* [Records from a dataset]

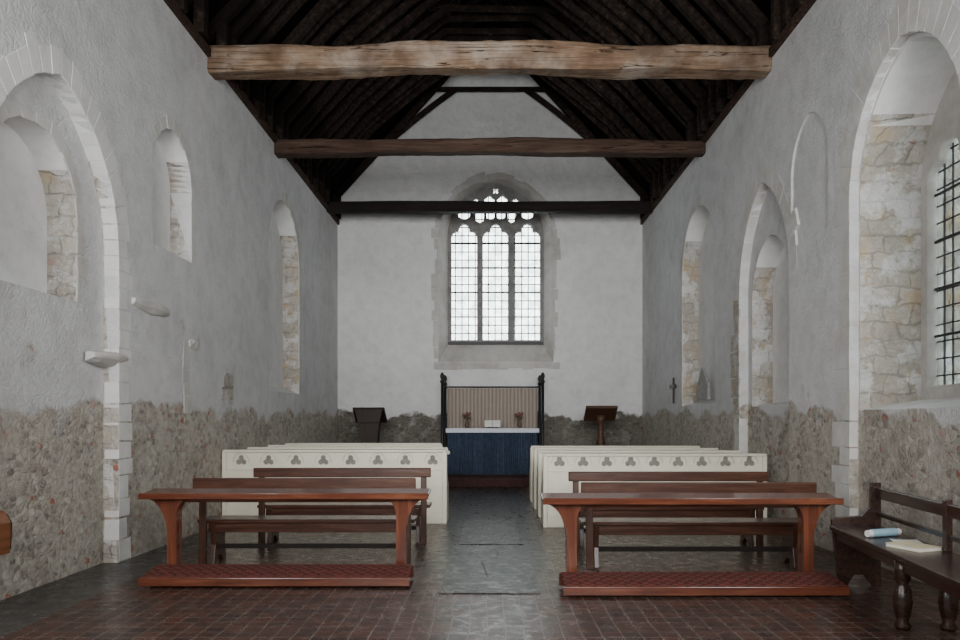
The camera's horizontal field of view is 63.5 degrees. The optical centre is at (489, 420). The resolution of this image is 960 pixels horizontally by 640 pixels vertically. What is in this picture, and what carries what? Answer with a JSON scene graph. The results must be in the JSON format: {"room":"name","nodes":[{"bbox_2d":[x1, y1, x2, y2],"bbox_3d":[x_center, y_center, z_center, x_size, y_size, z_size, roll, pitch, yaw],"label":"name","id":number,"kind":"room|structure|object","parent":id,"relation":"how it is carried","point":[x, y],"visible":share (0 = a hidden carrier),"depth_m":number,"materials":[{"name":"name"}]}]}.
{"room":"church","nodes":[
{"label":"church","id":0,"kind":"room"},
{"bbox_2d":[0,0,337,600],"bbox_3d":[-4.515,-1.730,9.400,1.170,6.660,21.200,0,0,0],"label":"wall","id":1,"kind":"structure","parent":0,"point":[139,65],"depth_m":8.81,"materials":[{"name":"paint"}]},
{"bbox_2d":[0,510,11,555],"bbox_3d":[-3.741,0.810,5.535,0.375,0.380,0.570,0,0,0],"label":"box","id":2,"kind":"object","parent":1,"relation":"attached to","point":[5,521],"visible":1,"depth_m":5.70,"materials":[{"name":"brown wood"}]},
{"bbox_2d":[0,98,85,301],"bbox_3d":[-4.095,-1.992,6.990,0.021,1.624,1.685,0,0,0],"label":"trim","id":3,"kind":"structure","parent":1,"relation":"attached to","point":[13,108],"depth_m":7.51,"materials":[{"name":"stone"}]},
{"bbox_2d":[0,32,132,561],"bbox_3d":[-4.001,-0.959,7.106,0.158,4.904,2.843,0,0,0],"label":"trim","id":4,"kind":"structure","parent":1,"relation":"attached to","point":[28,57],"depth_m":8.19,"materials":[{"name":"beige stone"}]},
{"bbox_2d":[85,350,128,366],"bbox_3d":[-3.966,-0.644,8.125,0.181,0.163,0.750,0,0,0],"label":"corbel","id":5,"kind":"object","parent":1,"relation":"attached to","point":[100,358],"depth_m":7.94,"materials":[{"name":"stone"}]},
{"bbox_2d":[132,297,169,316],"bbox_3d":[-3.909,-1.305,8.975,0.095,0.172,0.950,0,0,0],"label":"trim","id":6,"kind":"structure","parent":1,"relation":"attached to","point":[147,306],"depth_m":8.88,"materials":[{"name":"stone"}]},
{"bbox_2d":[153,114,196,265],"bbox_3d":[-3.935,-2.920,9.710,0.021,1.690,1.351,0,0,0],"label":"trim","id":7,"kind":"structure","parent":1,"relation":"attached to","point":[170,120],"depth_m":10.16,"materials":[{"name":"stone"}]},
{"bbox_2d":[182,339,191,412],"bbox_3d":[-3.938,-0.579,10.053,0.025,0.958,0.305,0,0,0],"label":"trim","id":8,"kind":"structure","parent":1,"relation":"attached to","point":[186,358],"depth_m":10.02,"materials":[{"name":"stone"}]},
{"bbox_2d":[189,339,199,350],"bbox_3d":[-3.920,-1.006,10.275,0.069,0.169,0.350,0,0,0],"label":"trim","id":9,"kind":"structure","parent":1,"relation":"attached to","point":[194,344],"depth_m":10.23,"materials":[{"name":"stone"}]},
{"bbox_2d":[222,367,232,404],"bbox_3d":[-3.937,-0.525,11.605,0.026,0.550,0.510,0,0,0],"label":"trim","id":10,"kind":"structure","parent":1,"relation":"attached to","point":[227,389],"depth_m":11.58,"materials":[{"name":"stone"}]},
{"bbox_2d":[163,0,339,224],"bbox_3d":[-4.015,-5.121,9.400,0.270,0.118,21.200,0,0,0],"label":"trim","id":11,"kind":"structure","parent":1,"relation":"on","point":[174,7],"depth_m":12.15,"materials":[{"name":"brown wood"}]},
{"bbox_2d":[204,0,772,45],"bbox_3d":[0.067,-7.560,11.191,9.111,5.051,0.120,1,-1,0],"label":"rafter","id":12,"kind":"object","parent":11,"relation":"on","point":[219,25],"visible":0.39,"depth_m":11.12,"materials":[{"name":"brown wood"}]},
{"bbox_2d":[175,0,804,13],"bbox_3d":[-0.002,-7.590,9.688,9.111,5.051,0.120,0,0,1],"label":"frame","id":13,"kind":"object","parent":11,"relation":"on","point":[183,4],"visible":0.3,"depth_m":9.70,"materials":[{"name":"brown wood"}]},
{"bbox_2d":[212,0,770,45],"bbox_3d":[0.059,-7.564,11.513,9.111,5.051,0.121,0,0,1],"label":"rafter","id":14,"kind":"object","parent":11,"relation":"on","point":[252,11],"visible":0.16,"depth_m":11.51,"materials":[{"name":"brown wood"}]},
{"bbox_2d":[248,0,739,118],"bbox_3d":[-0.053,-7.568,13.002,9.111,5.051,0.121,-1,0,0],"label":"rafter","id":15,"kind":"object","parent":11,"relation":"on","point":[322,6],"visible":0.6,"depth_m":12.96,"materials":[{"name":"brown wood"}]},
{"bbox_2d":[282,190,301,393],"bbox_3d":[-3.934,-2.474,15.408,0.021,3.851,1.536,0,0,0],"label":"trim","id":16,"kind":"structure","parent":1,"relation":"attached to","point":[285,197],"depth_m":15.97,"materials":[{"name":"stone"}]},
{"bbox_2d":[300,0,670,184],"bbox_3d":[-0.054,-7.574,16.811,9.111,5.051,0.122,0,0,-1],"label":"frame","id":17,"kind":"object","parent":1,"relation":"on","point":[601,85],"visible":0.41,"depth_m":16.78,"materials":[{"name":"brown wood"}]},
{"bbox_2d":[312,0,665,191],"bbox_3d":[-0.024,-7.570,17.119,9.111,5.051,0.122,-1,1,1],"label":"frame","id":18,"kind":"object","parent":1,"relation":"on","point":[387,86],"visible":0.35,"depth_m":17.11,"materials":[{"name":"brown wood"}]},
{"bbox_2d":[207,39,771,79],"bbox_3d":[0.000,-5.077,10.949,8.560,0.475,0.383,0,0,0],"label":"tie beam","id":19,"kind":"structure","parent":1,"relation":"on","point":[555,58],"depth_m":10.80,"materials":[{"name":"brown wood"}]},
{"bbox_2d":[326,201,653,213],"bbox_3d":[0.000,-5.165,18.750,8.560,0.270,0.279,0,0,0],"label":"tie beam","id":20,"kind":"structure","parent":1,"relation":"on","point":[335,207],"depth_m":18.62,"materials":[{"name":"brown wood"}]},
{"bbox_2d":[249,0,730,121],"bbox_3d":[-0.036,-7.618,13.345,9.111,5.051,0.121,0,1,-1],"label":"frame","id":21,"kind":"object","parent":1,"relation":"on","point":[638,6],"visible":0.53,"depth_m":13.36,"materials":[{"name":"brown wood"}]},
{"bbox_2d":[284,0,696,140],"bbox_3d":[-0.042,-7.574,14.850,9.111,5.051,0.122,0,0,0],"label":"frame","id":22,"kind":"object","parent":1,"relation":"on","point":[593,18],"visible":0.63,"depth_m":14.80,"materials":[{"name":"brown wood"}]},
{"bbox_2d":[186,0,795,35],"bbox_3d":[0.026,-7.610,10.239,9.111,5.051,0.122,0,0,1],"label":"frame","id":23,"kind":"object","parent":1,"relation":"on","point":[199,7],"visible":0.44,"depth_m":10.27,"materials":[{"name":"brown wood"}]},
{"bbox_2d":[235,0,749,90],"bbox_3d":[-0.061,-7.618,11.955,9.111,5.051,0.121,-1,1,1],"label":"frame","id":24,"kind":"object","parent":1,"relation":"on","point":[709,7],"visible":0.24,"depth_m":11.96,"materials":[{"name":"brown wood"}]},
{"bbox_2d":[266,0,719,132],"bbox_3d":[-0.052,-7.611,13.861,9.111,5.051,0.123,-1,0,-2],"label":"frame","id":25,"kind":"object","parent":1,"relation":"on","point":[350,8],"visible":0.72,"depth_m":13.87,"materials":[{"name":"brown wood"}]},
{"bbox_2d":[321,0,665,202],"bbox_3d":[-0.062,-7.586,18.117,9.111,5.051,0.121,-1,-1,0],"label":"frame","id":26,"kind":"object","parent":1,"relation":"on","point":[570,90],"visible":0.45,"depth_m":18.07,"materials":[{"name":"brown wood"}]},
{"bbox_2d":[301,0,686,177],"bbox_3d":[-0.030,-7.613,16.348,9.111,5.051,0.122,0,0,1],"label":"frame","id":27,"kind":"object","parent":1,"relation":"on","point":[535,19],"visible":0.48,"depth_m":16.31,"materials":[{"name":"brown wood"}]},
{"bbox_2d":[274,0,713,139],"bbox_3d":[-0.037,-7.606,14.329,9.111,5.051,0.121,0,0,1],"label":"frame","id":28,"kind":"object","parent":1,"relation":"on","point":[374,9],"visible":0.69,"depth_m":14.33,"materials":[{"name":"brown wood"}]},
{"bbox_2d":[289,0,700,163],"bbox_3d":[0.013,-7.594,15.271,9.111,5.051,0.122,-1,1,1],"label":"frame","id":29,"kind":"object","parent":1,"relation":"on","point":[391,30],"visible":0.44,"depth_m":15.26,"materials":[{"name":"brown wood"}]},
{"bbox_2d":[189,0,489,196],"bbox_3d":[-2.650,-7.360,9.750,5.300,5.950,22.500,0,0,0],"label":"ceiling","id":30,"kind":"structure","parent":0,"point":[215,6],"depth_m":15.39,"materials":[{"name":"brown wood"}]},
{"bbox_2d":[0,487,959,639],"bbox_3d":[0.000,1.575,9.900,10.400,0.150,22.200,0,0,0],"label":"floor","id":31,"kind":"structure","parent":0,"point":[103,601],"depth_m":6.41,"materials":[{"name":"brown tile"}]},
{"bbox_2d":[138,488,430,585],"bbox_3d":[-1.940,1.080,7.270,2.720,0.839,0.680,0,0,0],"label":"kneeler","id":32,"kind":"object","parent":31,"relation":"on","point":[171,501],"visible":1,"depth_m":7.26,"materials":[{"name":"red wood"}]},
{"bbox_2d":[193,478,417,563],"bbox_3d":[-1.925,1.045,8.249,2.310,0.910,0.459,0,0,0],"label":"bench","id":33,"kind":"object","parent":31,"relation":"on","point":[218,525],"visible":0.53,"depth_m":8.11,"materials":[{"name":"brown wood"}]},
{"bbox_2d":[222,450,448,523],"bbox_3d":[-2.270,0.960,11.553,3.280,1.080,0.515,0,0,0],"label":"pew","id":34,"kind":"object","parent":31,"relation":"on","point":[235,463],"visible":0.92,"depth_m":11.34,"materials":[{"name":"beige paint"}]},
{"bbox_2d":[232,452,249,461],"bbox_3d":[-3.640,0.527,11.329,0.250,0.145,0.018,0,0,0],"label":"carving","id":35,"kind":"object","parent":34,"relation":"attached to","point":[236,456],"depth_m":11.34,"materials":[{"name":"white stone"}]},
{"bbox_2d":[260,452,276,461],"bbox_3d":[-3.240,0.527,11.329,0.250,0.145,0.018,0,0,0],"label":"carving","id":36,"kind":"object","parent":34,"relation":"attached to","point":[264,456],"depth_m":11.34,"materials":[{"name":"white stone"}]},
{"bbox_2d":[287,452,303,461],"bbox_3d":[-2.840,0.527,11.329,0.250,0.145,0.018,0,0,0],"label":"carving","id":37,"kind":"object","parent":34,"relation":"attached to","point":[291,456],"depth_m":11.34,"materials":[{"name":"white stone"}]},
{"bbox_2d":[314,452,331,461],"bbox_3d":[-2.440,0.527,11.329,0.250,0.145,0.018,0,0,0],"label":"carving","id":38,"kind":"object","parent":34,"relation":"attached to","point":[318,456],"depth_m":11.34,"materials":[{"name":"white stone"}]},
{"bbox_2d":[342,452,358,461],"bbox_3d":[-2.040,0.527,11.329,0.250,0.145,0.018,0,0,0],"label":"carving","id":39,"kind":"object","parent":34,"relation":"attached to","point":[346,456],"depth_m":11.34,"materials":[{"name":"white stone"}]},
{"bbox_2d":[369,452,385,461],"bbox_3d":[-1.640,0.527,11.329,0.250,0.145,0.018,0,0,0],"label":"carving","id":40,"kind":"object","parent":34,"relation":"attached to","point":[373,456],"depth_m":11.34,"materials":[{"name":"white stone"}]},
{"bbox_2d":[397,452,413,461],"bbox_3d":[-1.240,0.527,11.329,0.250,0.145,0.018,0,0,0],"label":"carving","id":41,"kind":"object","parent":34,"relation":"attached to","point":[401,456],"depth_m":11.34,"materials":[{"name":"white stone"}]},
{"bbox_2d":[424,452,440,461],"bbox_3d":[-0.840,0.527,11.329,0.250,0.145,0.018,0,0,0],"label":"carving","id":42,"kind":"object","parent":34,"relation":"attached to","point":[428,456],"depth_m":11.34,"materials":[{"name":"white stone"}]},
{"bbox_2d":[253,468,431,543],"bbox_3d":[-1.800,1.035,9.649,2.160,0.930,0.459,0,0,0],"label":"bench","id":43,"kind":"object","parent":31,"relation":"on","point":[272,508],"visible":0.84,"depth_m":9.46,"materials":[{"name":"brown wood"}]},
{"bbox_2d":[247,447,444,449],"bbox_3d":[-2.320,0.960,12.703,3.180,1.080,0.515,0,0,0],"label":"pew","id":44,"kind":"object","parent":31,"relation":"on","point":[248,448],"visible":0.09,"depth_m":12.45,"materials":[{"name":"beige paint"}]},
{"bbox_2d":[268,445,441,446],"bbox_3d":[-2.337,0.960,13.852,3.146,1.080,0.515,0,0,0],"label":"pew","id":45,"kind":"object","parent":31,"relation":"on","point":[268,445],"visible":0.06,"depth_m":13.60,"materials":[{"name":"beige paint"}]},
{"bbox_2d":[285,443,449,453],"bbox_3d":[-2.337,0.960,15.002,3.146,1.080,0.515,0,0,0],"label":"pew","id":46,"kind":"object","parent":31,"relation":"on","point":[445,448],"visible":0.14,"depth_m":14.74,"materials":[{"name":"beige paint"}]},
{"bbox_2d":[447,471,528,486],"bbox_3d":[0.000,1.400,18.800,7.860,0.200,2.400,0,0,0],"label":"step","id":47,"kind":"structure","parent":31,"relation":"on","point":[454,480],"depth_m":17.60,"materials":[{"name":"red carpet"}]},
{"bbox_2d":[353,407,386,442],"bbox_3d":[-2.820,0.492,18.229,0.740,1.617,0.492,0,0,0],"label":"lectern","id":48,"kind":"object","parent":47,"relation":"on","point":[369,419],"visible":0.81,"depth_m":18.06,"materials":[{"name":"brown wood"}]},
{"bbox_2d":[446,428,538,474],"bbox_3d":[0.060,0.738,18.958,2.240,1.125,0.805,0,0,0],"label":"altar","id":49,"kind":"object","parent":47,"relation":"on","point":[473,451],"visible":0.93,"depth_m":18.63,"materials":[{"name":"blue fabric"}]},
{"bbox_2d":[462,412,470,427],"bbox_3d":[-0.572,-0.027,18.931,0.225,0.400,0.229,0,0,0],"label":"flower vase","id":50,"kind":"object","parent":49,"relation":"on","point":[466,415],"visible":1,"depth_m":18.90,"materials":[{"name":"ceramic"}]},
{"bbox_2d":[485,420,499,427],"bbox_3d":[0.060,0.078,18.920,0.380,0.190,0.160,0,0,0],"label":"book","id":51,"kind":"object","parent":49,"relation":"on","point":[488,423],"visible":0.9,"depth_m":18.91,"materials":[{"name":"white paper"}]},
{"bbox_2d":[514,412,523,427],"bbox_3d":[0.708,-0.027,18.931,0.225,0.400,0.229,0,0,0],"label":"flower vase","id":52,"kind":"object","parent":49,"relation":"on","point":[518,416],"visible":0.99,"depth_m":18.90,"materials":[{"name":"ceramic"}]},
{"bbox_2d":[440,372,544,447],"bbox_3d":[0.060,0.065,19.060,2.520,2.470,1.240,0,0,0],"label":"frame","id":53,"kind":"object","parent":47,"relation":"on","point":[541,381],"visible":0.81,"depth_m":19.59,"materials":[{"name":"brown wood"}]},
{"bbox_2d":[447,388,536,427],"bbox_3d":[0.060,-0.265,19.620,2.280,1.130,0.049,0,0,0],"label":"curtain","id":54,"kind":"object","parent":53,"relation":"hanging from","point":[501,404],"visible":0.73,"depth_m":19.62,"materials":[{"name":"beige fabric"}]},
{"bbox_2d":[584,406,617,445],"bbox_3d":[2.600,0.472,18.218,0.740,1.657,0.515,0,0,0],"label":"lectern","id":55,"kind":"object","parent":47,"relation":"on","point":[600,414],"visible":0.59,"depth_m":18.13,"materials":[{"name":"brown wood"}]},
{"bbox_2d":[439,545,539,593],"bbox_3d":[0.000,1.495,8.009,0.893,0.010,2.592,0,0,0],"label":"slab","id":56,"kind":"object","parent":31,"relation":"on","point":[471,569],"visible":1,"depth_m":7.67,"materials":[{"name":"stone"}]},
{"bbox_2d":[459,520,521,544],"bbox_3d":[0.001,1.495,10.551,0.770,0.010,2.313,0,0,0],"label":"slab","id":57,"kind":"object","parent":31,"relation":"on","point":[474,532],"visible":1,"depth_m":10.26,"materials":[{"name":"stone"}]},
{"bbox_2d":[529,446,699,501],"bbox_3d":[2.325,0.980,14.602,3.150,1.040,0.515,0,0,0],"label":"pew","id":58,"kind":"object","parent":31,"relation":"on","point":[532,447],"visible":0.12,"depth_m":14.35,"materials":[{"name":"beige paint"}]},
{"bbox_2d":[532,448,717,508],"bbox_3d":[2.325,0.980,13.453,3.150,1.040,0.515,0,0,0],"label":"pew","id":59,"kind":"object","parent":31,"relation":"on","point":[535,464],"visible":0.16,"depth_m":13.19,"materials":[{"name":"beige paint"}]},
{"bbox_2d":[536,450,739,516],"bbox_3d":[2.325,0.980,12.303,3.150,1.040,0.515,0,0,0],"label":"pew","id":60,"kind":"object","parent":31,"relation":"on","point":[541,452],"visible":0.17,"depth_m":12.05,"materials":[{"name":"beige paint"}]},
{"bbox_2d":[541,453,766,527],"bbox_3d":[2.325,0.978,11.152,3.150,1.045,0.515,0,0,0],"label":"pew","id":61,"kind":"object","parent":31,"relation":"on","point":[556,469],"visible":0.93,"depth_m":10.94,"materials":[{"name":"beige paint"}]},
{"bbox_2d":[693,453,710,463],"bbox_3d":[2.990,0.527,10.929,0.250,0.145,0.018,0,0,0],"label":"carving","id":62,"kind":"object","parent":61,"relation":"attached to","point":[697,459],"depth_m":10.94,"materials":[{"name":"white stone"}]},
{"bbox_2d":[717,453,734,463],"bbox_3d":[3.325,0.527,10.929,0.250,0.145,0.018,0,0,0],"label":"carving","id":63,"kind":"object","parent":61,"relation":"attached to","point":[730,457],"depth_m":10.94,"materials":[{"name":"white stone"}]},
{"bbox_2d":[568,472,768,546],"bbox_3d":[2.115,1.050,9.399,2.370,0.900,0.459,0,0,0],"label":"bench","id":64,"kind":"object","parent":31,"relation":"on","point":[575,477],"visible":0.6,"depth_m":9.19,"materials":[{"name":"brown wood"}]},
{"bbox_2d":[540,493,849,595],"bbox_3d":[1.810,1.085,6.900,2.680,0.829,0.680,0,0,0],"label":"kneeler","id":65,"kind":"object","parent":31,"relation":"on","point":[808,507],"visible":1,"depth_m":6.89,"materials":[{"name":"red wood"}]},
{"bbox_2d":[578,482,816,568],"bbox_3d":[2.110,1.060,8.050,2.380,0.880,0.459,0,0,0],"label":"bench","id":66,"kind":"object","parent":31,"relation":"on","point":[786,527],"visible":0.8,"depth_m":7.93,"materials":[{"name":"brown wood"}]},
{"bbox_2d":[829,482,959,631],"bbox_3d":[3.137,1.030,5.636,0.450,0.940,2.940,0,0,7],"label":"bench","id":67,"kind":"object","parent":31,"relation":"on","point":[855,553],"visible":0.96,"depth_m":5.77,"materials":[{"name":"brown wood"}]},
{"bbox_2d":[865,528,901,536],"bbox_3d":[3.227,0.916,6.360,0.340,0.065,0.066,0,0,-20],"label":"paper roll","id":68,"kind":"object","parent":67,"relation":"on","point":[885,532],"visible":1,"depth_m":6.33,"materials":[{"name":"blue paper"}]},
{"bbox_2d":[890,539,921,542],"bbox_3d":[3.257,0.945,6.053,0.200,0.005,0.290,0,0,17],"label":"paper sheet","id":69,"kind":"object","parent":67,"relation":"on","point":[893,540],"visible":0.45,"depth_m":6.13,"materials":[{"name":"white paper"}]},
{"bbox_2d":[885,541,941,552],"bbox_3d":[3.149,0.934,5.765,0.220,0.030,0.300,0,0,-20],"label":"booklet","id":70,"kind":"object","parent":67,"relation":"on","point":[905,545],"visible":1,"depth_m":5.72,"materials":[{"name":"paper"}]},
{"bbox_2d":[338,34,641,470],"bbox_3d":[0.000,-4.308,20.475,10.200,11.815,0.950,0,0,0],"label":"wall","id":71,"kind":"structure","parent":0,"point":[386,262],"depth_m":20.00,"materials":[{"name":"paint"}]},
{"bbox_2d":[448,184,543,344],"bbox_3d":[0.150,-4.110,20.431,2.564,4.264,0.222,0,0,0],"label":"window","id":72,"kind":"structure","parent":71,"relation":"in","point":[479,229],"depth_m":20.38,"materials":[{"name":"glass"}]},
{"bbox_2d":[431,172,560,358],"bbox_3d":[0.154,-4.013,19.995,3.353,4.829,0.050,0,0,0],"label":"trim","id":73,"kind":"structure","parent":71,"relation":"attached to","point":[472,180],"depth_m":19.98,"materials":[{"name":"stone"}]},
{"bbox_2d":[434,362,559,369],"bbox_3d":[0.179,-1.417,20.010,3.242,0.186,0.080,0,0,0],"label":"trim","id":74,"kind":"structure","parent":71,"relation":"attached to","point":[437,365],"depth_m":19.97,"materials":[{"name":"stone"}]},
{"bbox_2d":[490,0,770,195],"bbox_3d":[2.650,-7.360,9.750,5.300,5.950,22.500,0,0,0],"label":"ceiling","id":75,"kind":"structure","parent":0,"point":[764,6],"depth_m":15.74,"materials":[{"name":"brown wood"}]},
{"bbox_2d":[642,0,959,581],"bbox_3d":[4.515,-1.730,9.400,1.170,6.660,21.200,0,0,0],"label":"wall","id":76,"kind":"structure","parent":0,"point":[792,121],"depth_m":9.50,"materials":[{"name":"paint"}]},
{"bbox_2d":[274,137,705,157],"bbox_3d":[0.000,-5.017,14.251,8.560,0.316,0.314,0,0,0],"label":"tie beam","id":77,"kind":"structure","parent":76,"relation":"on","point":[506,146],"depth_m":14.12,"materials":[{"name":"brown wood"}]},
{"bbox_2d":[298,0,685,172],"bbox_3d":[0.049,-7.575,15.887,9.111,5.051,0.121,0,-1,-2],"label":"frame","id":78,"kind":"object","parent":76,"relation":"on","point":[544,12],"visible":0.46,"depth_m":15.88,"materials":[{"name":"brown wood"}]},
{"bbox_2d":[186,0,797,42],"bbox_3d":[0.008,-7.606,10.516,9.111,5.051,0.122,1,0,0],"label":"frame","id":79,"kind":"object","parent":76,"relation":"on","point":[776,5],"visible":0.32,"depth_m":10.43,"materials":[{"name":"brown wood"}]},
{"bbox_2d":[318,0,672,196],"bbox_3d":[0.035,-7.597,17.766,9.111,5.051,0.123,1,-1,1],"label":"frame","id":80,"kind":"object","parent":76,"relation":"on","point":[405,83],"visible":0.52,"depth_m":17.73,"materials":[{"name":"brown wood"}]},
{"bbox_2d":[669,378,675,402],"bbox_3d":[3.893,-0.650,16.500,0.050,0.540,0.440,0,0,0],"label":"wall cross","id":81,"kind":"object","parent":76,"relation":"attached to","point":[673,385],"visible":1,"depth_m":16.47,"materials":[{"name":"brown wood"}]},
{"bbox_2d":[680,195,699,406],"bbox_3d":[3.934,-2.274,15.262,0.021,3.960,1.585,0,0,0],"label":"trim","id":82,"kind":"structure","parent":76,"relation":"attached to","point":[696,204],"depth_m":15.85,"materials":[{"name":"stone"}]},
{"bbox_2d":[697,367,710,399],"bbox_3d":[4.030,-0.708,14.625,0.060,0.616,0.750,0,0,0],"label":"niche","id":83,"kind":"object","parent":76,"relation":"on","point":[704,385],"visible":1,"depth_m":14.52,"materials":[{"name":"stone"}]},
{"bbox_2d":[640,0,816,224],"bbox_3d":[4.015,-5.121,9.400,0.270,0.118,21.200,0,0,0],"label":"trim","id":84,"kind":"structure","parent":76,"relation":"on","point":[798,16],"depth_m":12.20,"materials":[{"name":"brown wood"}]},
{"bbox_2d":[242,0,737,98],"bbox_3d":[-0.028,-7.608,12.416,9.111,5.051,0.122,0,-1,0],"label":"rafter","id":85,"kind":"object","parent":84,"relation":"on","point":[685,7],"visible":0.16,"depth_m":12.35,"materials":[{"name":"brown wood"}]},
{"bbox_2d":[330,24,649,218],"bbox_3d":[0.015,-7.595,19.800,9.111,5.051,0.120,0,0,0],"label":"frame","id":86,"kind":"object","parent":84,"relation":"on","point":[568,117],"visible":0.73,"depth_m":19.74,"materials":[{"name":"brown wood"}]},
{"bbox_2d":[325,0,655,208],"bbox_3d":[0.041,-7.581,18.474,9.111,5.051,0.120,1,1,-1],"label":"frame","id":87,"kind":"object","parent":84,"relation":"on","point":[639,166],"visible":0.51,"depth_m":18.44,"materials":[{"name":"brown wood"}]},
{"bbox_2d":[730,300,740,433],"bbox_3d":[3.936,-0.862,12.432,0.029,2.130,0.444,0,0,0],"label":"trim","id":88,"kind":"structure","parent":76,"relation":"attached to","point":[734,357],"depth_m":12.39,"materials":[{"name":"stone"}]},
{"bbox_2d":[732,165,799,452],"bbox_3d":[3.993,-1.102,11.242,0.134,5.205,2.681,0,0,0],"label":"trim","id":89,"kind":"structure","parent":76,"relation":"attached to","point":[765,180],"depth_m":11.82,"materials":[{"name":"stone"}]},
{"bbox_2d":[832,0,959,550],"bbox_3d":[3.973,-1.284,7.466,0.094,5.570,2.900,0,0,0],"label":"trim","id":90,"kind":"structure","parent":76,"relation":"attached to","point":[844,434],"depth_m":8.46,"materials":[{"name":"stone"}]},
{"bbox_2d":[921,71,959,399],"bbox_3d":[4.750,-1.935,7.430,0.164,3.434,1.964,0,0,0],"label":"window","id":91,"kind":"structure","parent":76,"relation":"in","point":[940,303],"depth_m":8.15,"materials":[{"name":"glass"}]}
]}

* [Task prompt]
Wherever the string "window" occurs in the records, copy the line it is in.

* [The completed task]
{"bbox_2d":[448,184,543,344],"bbox_3d":[0.150,-4.110,20.431,2.564,4.264,0.222,0,0,0],"label":"window","id":72,"kind":"structure","parent":71,"relation":"in","point":[479,229],"depth_m":20.38,"materials":[{"name":"glass"}]},
{"bbox_2d":[921,71,959,399],"bbox_3d":[4.750,-1.935,7.430,0.164,3.434,1.964,0,0,0],"label":"window","id":91,"kind":"structure","parent":76,"relation":"in","point":[940,303],"depth_m":8.15,"materials":[{"name":"glass"}]}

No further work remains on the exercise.